Here, the number is taken as input. First, it is checked whether the number is a prime number or not. If the number is a prime number then the number is checked for the palindrome, if both the conditions satisfy then the number is a prime palindrome number otherwise not.

### Algorithm

``````INPUT: A number
OUTPUT: Whether the number is a prime palindrome or not
PROCESS:
Step 1: [Taking the input]
Read n [the number to be checked]
Step 2: [Checking for prime palindrome]
Set c<-0
Set rev<-0
Set tmp<-n
[Checking for prime number]
For i=1 to tmp repeat
[Counting the number of factors of the number]
If tmp mod i=0 then
Set c<-c+1
[End of ‘if’]
[End of ‘for’ loop]
[If the number is prime check for palindrome]
If c=2 then
[Reversing the number]
While tmp>0 repeat
Set rev<-rev×10+(tmp mod 10)
Set tmp<-tmp/10
[End of ‘while’ loop]
[Checking for prime palindrome number]
If rev=n then
Print "The given number is a prime palindrome number"
Else
Print "The given number is not a prime palindrome number"
[End of ‘if’]
Else
Print "The given number is not a prime palindrome number"
[End of ‘else’]
Step 3: Stop.
``````

## Time Complexity:

for(i=1;i<=tmp;i++)----------------------------------------O(m)

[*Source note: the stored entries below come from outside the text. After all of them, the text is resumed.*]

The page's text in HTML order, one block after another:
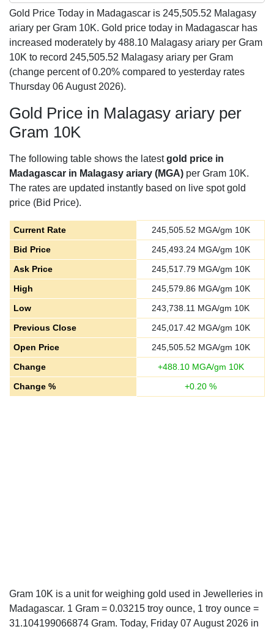
Gold Price Today in Madagascar is 245,505.52 Malagasy
ariary per Gram 10K. Gold price today in Madagascar has
increased moderately by 488.10 Malagasy ariary per Gram
10K to record 245,505.52 Malagasy ariary per Gram
(change percent of 0.20% compared to yesterday rates
Thursday 06 August 2026).
Gold Price in Malagasy ariary per
Gram 10K
The following table shows the latestgold price in
Madagascar in Malagasy ariary (MGA) per Gram 10K.
The rates are updated instantly based on live spot gold
price (Bid Price).
Current Rate 245,505.52 MGA/gm 10K
Bid Price
245,493.24MGA/gm 10K
Ask Price
245,517.79MGA/gm 10K
High
245,579.86 MGA/gm 10K
Low
243,738.11 MGA/gm 10K
Previous Close
245,017.42 MGA/gm 10K
Open Price
245,505.52 MGA/gm 10K
Change
+488.10MGA/gm 10K
Change %
+0.20 %
Gram 10K is a unit for weighing gold used in Jewelleries in
Madagascar. 1 Gram = 0.03215 troy ounce, 1 troy ounce =
31.104199066874 Gram. Today, Friday 07 August 2026 in
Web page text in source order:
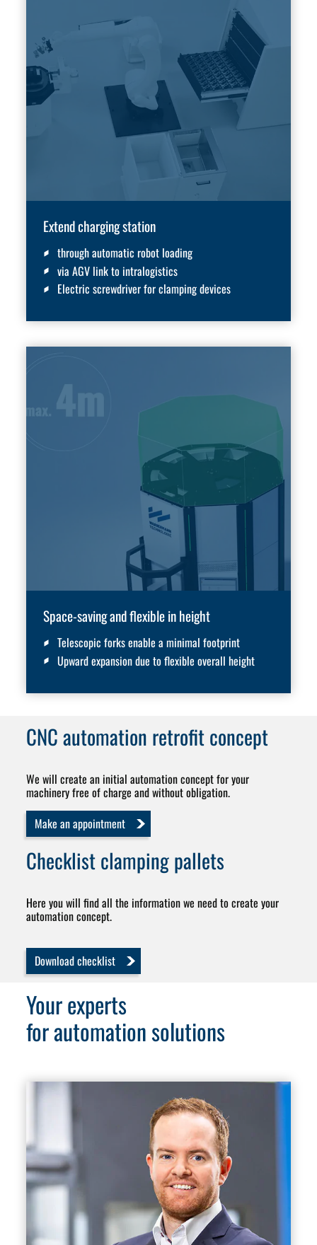
Extend charging station
through automatic robot loading
via AGV link to intralogistics
Electric screwdriver for clamping devices
Space-saving and flexible in height
Telescopic forks enable a minimal footprint
Upward expansion due to flexible overall height
CNC automation retrofit concept
We will create an initial automation concept for your
machinery free of charge and without obligation.
Make an appointment
Checklistclamping pallets
Here you will find all the information we need to create your
automation concept.
Download checklist
Your experts
for automation solutions
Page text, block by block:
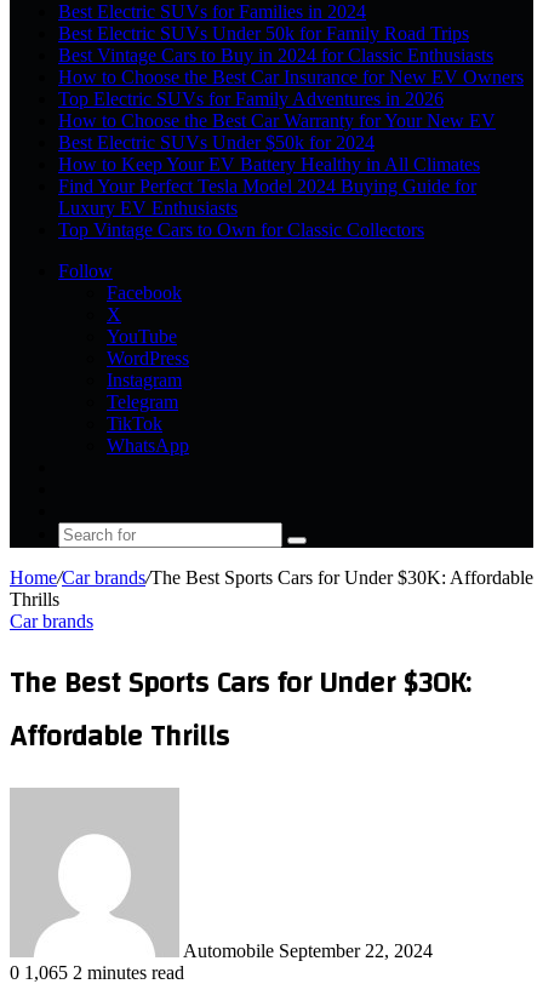
Best Electric SUVs for Families in 2024
Best Electric SUVs Under 50k for Family Road Trips
Best Vintage Cars to Buy in 2024 for Classic Enthusiasts
How to Choose the Best Car Insurance for New EV Owners
Top Electric SUVs for Family Adventures in 2026
How to Choose the Best Car Warranty for Your New EV
Best Electric SUVs Under $50k for 2024
How to Keep Your EV Battery Healthy in All Climates
Find Your Perfect Tesla Model 2024 Buying Guide for
Luxury EV Enthusiasts
Top Vintage Cars to Own for Classic Collectors
Follow
Facebook
X
YouTube
WordPress
Instagram
Telegram
TikTok
WhatsApp
Search
Home/Car brands/The Best Sports Cars for Under $30K: Affordable
Thrills
Car brands
The Best Sports Cars for Under $30K:
Affordable Thrills
Automobile September 22, 2024
0 1,065 2 minutes read
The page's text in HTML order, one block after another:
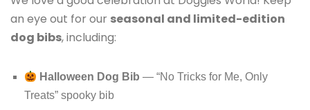
an eye out for our seasonal and limited-edition
dog bibs, including:
Halloween Dog Bib — “No Tricks for Me, Only
Treats” spooky bib
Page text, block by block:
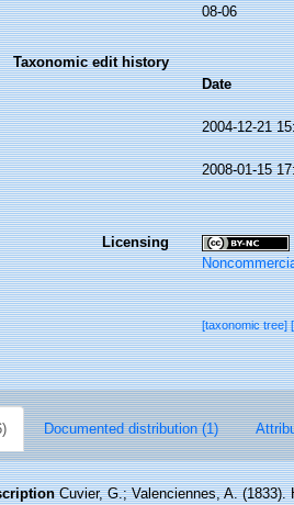
08-06
Taxonomic edit history
Date
2004-12-21
2008-01-15
Licensing
[taxonomic tree]
Documented distribution (1)
Cuvier, G.; Valenciennes, A.
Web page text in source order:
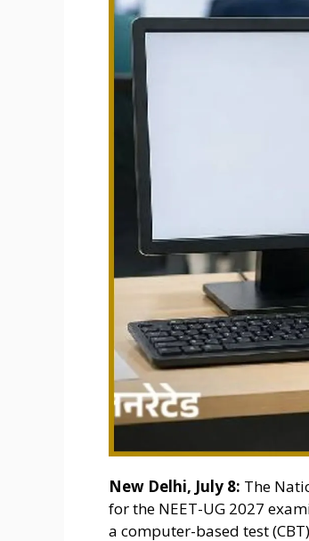
New Delhi, July 8: The
for the NEET-UG 2027
a computer-based test
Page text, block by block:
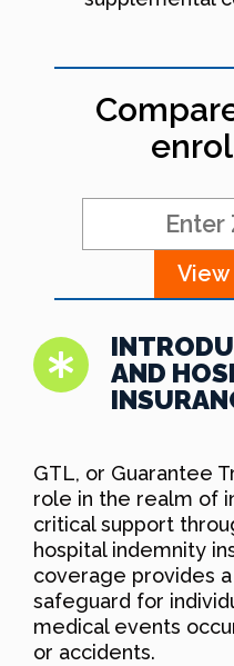
View
AND
GTL, or Guarantee
role in the realm of
critical support
hospital indemnity
coverage provides
safeguard for
medical events
or accidents.
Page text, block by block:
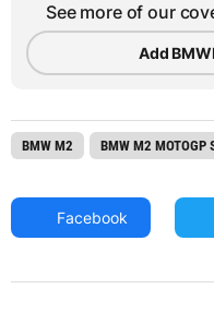
See more of our
Add
BMW M2 BMW M2 MOTOGP
Facebook
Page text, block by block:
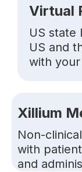
Virtual
US state
US and
with
Xillium
Non-
with
and
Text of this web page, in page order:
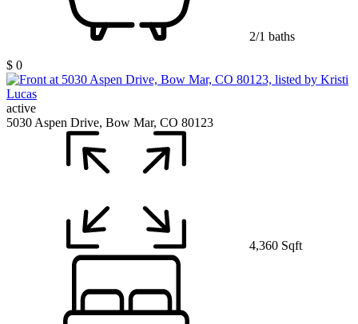
2/1 baths
$ 0
active
5030 Aspen Drive, Bow Mar, CO 80123
4,360 Sqft
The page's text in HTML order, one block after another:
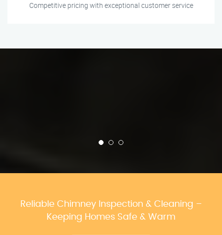
Competitive pricing with exceptional customer service
Reliable Chimney Inspection & Cleaning –
Keeping Homes Safe & Warm
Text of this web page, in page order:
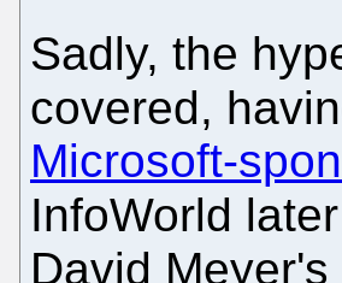
Sadly, the
covered,
Microsoft-
InfoWorld
David
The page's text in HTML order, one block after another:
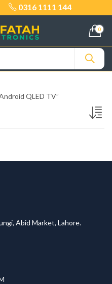
0316 1111 144
0
QLED TV”
Abid Market, Lahore.
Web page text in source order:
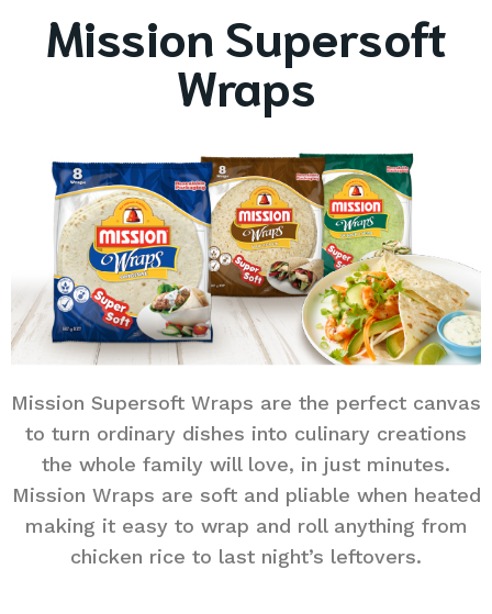
Mission Supersoft
Wraps
Mission Supersoft Wraps are the perfect canvas
to turn ordinary dishes into culinary creations
the whole family will love, in just minutes.
Mission Wraps are soft and pliable when heated
making it easy to wrap and roll anything from
chicken rice to last night’s leftovers.
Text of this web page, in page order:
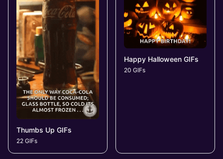
Thumbs Up GIFs
22 GIFs
Happy Halloween GIFs
20 GIFs
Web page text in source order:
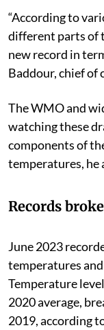
“According to
different parts of
new record in
Baddour, chief
The WMO and
watching these
components of
temperatures, he
Records
June 2023
temperatures
Temperature
2020 average,
2019, according

{     //counting the number of factors of the number

if(tmp%i==0)

c++;  }

//if the number is prime check for palindrome

if(c==2)

{     //reversing the number

while(tmp>0)-------------------------------O(n)

{              rev=rev*10+(tmp%10);

tmp/=10;

}

//checking for prime palindrome number

if(rev==n)

printf("The given number is a prime palindrome number");

else

printf("The given number is not a prime palindrome number");

}

The time complexity of this program is O(m+n) where ‘m’ is the number which is checked to be as prime and ‘n’ is the number of digits of the given number. For the simplicity of the program, the loop to check the prime number is executed from 1 to the number.

But for more optimization, we can check from 2 to $\sqrt{\mathrm{n}}$  because a number ‘n’ can have maximum $\sqrt{\mathrm{n}}$  number of factors. So, we can say the most optimized complexity is O($\sqrt{\mathrm{n}}$).

## Space Complexity:

The space complexity of this program is O(1) as it requires a constant memory space to check for prime palindrome for any given number.